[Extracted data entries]
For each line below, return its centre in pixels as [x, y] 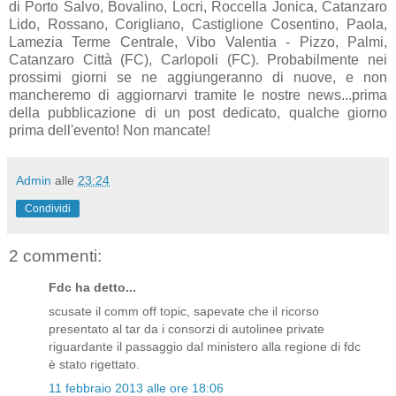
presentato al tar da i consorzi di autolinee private [187, 329]
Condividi [48, 208]
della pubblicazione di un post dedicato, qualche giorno [198, 112]
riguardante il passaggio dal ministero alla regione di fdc [205, 347]
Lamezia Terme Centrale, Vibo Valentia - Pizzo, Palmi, [198, 42]
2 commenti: [55, 255]
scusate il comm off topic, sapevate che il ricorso [184, 312]
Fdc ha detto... [92, 287]

*TASK STATEMENT*: Exclude the images, then output the data above word for word.

*SOLUTION TO THE EXERCISE*:
For each line below, return its centre in pixels as [x, y] 
presentato al tar da i consorzi di autolinee private [187, 329]
Condividi [48, 208]
della pubblicazione di un post dedicato, qualche giorno [198, 112]
riguardante il passaggio dal ministero alla regione di fdc [205, 347]
Lamezia Terme Centrale, Vibo Valentia - Pizzo, Palmi, [198, 42]
2 commenti: [55, 255]
scusate il comm off topic, sapevate che il ricorso [184, 312]
Fdc ha detto... [92, 287]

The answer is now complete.